> **MATERIAL FOR THE TASK**
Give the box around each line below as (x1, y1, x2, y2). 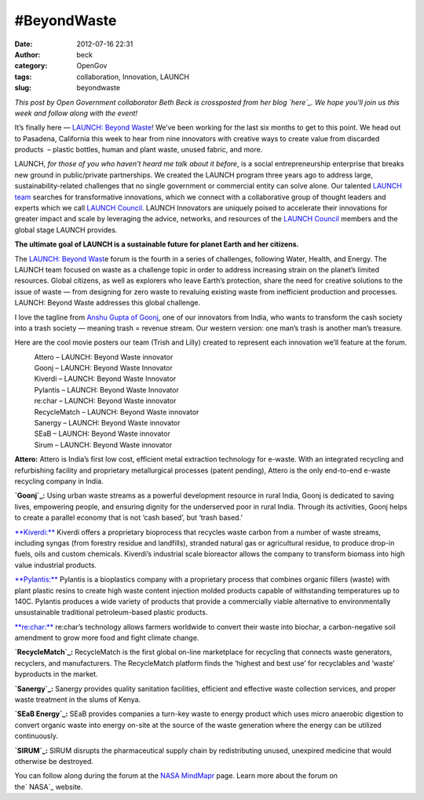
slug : (14, 83, 31, 93)
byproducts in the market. (14, 670, 98, 679)
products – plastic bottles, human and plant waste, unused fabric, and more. (14, 145, 263, 155)
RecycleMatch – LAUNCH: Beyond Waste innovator (34, 407, 199, 416)
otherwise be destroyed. (14, 756, 94, 765)
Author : (14, 49, 41, 59)
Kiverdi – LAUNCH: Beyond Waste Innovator (34, 374, 177, 384)
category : (14, 61, 48, 71)
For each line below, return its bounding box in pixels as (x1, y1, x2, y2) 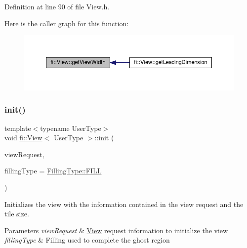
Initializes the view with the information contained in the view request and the (4, 199, 244, 209)
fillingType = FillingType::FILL (4, 165, 102, 176)
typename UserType (40, 123, 101, 133)
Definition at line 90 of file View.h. (4, 1, 110, 11)
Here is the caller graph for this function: (4, 18, 129, 28)
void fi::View (4, 132, 42, 143)
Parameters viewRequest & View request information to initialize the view (4, 225, 228, 235)
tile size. (4, 208, 29, 219)
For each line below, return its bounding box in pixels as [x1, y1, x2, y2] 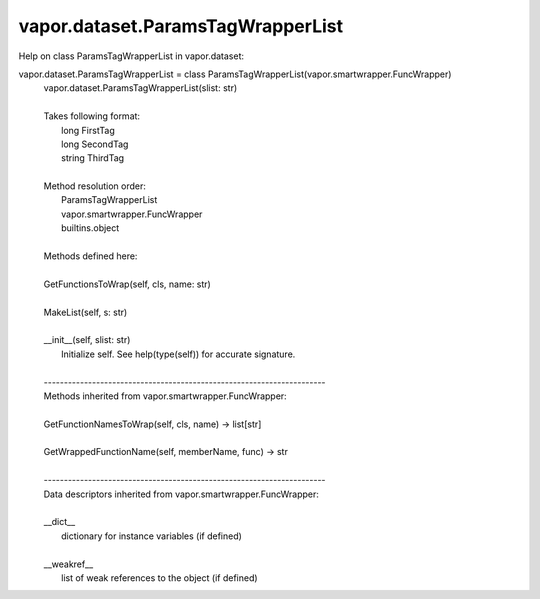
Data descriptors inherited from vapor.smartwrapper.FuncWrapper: [43, 488, 320, 500]
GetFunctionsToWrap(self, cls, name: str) [43, 278, 212, 290]
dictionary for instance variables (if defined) [61, 530, 242, 542]
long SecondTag [61, 138, 129, 150]
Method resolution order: [43, 180, 147, 192]
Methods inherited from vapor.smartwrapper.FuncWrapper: [43, 390, 287, 402]
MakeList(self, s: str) [43, 306, 128, 318]
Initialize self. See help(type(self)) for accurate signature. [61, 348, 296, 360]
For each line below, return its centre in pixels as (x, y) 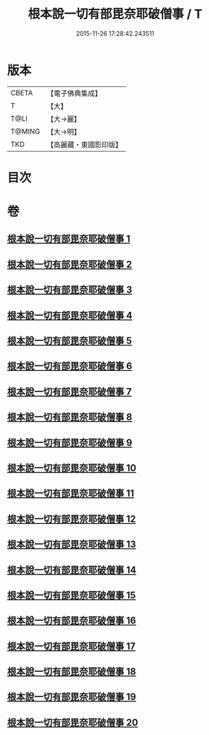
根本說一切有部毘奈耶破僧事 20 (73, 722)
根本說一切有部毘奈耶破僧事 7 (70, 391)
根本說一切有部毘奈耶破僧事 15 (72, 595)
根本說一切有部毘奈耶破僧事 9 (70, 443)
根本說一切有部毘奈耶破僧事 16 (72, 621)
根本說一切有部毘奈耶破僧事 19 (72, 697)
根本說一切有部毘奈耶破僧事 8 (70, 417)
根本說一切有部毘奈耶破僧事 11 (71, 493)
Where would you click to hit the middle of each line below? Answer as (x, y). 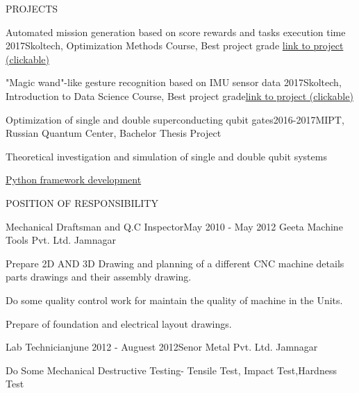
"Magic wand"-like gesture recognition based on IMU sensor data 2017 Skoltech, (174, 82)
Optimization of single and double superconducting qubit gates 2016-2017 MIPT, (175, 119)
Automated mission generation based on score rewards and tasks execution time (176, 32)
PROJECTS (32, 8)
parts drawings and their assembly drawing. (99, 277)
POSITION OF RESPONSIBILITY (82, 202)
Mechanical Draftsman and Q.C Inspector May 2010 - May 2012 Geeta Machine (174, 226)
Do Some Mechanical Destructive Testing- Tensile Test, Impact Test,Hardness (171, 370)
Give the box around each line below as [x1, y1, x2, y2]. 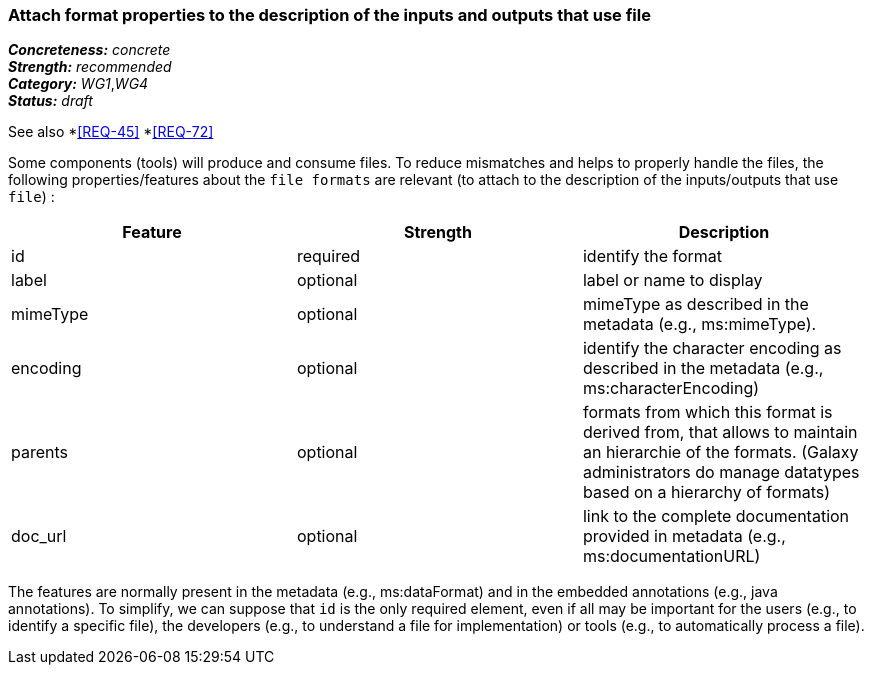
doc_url [11, 526, 67, 547]
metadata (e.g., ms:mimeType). [582, 314, 817, 335]
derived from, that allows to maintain [582, 422, 858, 443]
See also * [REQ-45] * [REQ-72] [8, 123, 214, 141]
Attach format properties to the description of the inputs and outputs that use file [8, 5, 651, 25]
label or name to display [582, 270, 763, 291]
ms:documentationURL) [582, 546, 761, 567]
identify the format [582, 246, 723, 267]
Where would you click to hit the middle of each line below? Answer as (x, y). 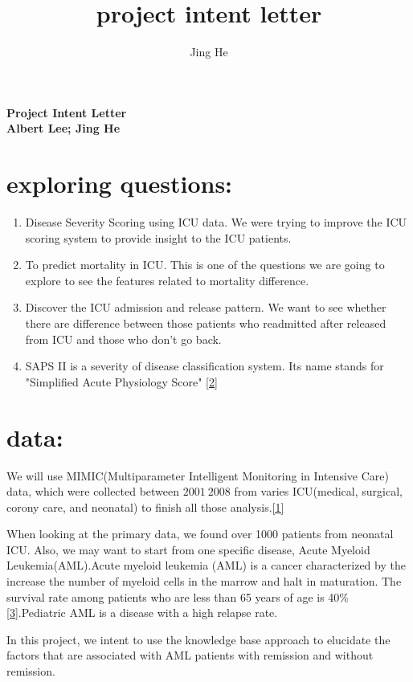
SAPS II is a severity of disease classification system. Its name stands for (204, 366)
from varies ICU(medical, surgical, (318, 491)
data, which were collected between (93, 491)
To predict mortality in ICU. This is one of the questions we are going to (205, 265)
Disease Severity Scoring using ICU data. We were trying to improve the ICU (216, 222)
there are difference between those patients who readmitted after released (206, 323)
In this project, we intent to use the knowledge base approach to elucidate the (198, 639)
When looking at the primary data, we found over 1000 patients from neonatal (200, 534)
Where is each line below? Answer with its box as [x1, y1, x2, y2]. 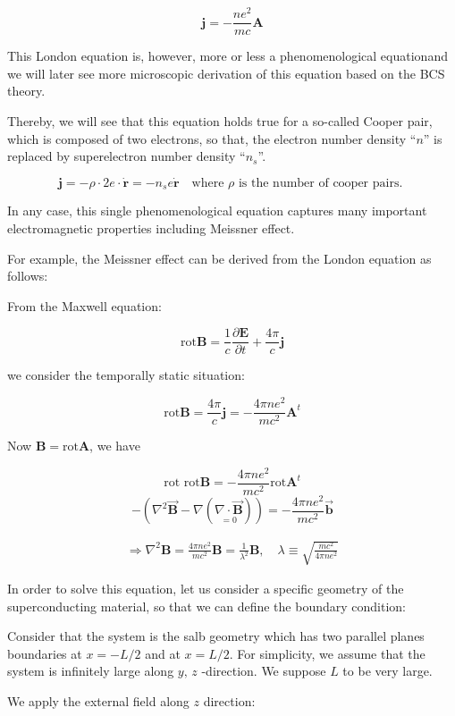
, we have [89, 436, 140, 455]
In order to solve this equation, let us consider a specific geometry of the [7, 579, 404, 597]
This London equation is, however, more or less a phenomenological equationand [7, 46, 448, 65]
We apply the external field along [7, 691, 190, 710]
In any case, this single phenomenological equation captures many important [7, 201, 427, 220]
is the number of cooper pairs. [238, 176, 403, 190]
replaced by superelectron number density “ [7, 147, 246, 165]
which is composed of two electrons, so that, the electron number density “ [7, 129, 417, 147]
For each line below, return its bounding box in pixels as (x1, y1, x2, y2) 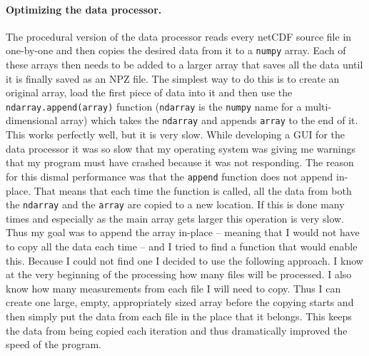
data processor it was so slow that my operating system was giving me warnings (6, 141, 355, 156)
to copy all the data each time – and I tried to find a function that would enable (6, 239, 358, 254)
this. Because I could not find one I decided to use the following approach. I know (6, 253, 363, 268)
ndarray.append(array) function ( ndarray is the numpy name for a (6, 98, 302, 113)
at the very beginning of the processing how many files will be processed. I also (6, 267, 352, 282)
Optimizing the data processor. (6, 1, 162, 16)
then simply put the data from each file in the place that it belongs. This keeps (6, 308, 352, 323)
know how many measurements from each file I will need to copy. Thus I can (6, 280, 341, 295)
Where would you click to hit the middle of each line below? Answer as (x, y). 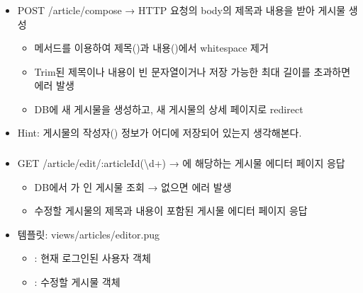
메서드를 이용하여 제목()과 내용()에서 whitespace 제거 (151, 48)
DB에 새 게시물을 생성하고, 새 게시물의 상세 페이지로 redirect (169, 109)
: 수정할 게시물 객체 (77, 281)
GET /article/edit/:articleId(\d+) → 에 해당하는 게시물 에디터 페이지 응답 (181, 163)
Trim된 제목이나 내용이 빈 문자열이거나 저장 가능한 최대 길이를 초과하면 (192, 71)
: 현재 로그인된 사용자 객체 (93, 258)
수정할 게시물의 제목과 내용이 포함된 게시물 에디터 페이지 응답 (171, 211)
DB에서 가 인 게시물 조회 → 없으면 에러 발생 (133, 186)
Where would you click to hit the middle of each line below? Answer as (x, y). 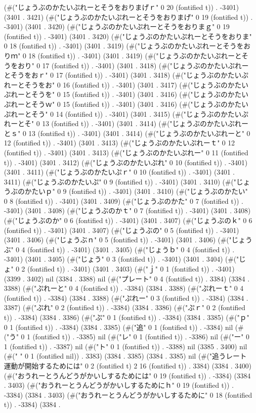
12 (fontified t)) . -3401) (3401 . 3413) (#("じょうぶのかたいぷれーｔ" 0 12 (120, 143)
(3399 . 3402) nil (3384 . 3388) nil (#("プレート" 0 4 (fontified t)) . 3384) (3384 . (127, 278)
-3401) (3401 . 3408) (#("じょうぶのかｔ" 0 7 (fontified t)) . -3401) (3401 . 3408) (127, 210)
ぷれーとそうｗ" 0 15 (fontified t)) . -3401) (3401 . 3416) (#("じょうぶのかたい (126, 104)
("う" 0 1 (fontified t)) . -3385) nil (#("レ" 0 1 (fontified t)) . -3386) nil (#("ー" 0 (127, 337)
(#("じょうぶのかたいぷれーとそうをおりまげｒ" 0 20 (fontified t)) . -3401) (122, 7)
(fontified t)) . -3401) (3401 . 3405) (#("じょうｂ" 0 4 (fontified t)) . (131, 249)
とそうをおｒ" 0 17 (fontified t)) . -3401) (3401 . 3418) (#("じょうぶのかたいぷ (126, 75)
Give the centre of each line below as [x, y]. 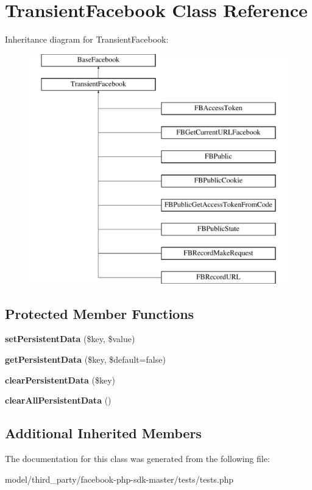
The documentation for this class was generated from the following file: [137, 459]
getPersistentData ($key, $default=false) [85, 359]
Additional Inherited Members [103, 433]
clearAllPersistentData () [58, 400]
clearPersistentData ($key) [60, 380]
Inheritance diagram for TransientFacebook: [87, 39]
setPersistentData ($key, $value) [70, 339]
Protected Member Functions [100, 313]
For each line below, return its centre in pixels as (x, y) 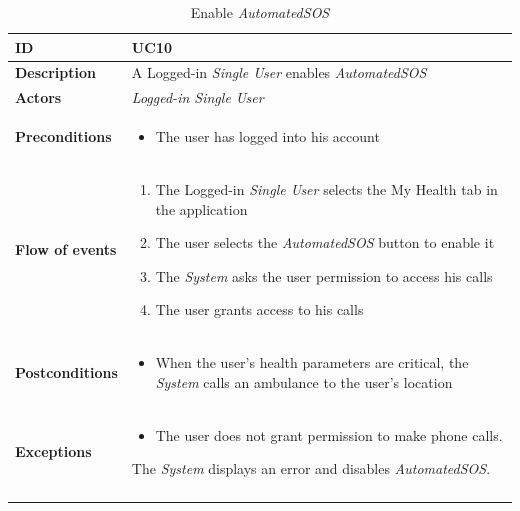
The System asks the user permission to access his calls (324, 275)
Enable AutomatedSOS (260, 12)
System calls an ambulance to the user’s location (304, 381)
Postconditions (66, 371)
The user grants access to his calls (259, 309)
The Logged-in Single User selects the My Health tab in (326, 188)
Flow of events (66, 249)
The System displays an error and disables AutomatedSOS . (311, 468)
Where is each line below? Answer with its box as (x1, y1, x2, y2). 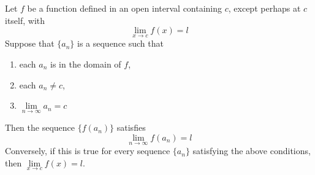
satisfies (116, 121, 146, 134)
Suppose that (5, 37, 55, 50)
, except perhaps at (228, 2, 301, 14)
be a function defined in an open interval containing (27, 2, 222, 14)
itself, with (5, 14, 45, 26)
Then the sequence (5, 121, 75, 134)
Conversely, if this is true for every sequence (5, 144, 170, 157)
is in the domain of (50, 58, 121, 70)
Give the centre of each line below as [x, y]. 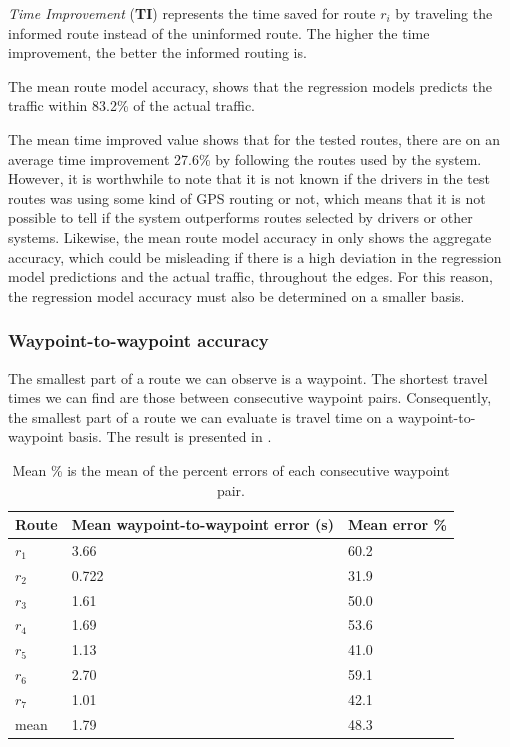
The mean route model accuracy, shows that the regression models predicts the [250, 85]
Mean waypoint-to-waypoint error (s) [202, 524]
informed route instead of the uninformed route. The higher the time [219, 32]
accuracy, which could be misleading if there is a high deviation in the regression [255, 256]
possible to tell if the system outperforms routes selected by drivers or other [240, 217]
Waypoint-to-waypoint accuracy [138, 340]
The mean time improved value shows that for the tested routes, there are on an [254, 138]
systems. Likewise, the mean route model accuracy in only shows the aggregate [250, 236]
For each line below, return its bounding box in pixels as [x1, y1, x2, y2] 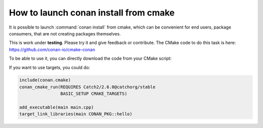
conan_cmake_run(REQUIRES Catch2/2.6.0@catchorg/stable [19, 84, 156, 90]
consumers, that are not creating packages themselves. [9, 31, 121, 36]
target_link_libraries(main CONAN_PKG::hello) [19, 112, 132, 117]
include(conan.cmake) [19, 78, 71, 83]
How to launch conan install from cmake [9, 7, 175, 18]
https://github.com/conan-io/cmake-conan [9, 47, 95, 52]
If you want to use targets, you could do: [9, 64, 90, 70]
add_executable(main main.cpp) [19, 105, 94, 110]
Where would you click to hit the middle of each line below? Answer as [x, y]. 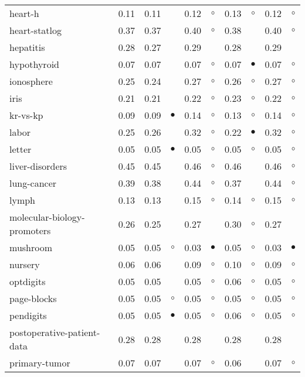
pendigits [28, 315]
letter [21, 149]
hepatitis [27, 47]
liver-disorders [38, 166]
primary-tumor [40, 363]
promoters [30, 230]
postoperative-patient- [55, 332]
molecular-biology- [47, 217]
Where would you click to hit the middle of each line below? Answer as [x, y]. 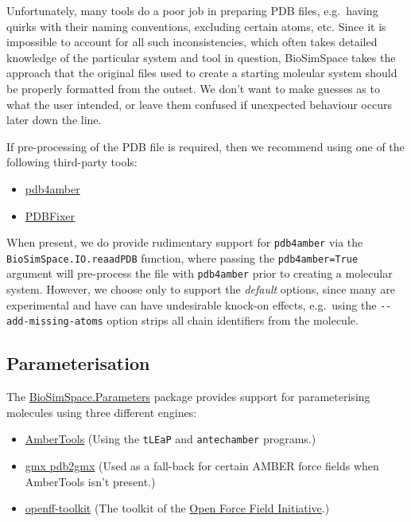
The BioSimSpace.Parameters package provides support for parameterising [188, 397]
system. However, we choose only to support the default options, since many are [201, 289]
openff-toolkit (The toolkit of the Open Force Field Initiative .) [177, 508]
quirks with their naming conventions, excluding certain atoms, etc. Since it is [196, 26]
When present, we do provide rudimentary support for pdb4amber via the [185, 242]
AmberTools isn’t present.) [90, 481]
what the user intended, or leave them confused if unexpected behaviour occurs [199, 104]
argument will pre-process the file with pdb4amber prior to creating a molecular [200, 273]
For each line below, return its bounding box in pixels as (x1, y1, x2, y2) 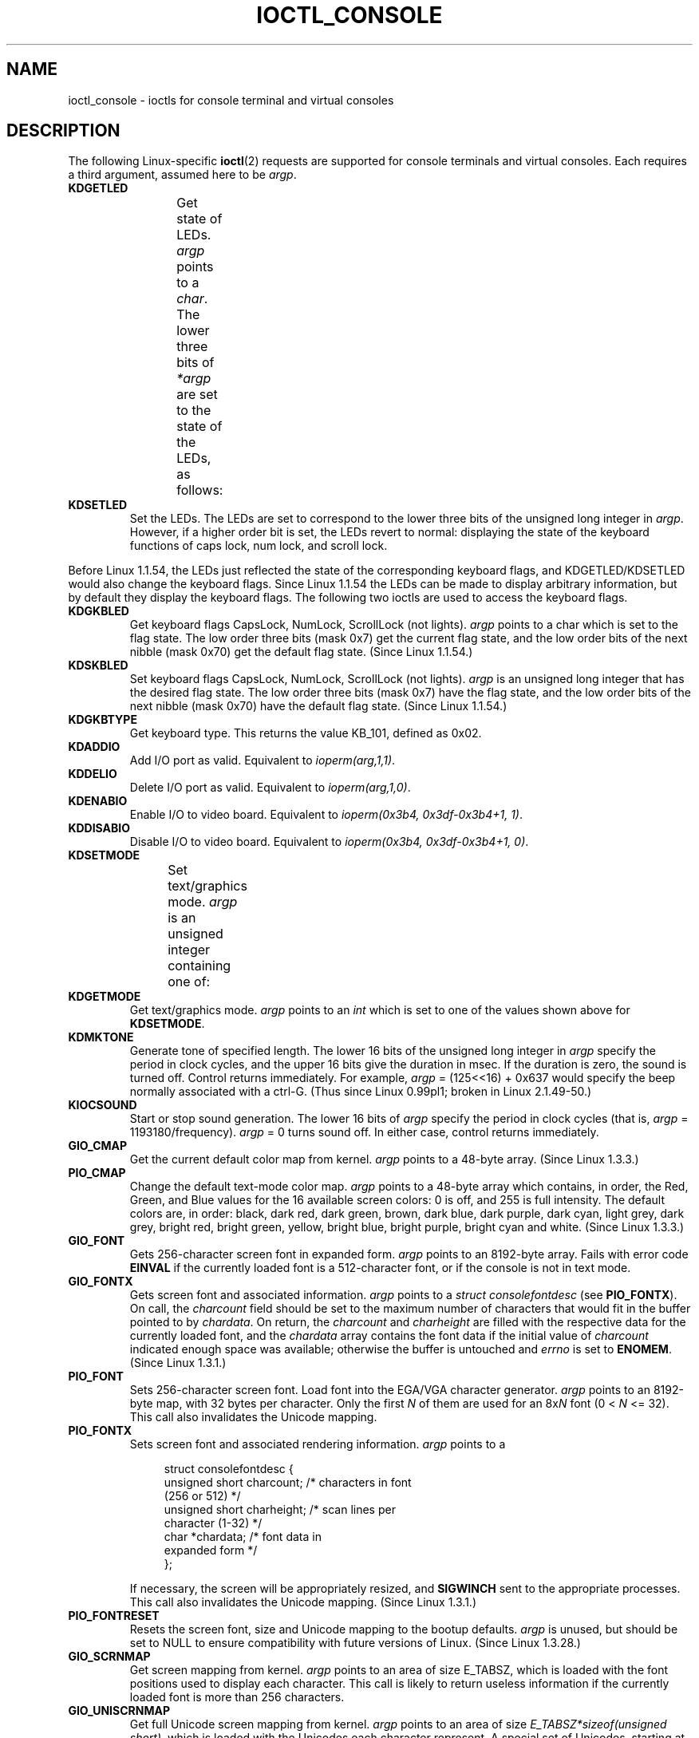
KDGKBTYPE (68, 713, 137, 727)
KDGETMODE (68, 989, 141, 1004)
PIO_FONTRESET (68, 1609, 160, 1623)
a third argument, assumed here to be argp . (68, 168, 297, 182)
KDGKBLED (68, 604, 129, 618)
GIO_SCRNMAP (68, 1649, 151, 1664)
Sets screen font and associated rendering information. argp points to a (129, 1437, 506, 1452)
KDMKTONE (68, 1030, 134, 1045)

> **WORK INSTRUCTION**
Your reply should be a single number: the count of lines above that include the string "primary".

> **EXERCISE ANSWER**
2